The Evaluation Process¶
- The IP Evaluation Analyst (IEA) scored both IPs on the dual-axis framework
- The Patent Portfolio Assessor (PPA) conducted a prior art search
- The Open Science Compliance Officer (OSC) verified FAIR compliance
- The JV Dependency Auditor (JDA2) checked for cross-project dependency risks
The Result¶
AI-COE-DOCS scored as a star quadrant candidate: - Technical fit: 7.9/10 (complementary documentation capabilities) - Strategic value: 7.7/10 (market demand for AI-assisted documentation)
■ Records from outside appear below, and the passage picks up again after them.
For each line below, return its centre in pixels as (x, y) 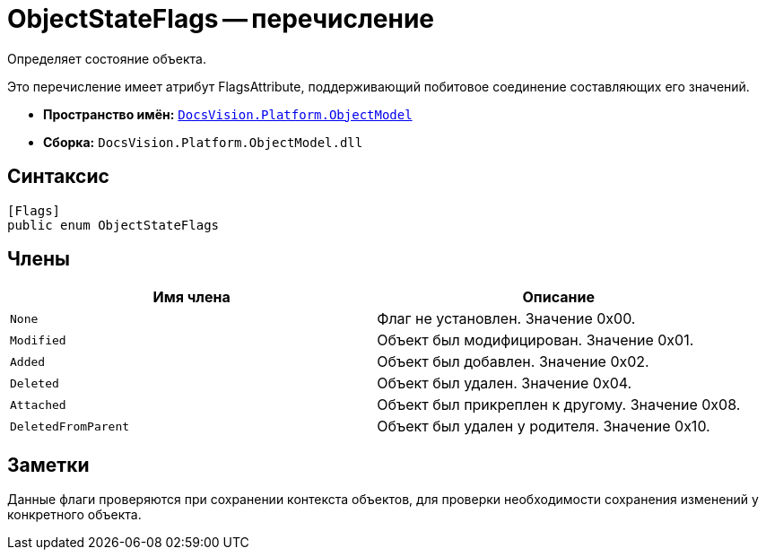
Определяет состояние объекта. (107, 58)
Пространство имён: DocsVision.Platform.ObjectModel (228, 114)
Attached (38, 405)
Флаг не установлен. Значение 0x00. (506, 319)
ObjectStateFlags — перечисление (221, 19)
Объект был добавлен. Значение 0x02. (513, 362)
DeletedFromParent (70, 426)
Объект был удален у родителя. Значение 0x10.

This led to a formal partnership with shared governance and open IP sharing under the TPL-SHARED template.
IP Reconciliation Across Projects¶
The Problem¶
When two projects share overlapping IP namespaces, identifier conflicts
can arise. For example, both projects might use IP-001 for different
artifacts, or different IDs for the same concept.
Conflict Types¶
| Type | Description | Resolution |
|---|---|---|
| ID collision | Same ID, different artifacts | Prefix with project namespace |
| Name collision | Different IDs, same name | Qualify with project context or merge |
| Duplicate | Same ID and name | Designate canonical source |
The Reconciliation Process¶
The Innovation Registry Steward (IRS) manages reconciliation:
- Load IP registries from both projects
- Detect conflicts (ID collisions, name collisions, duplicates)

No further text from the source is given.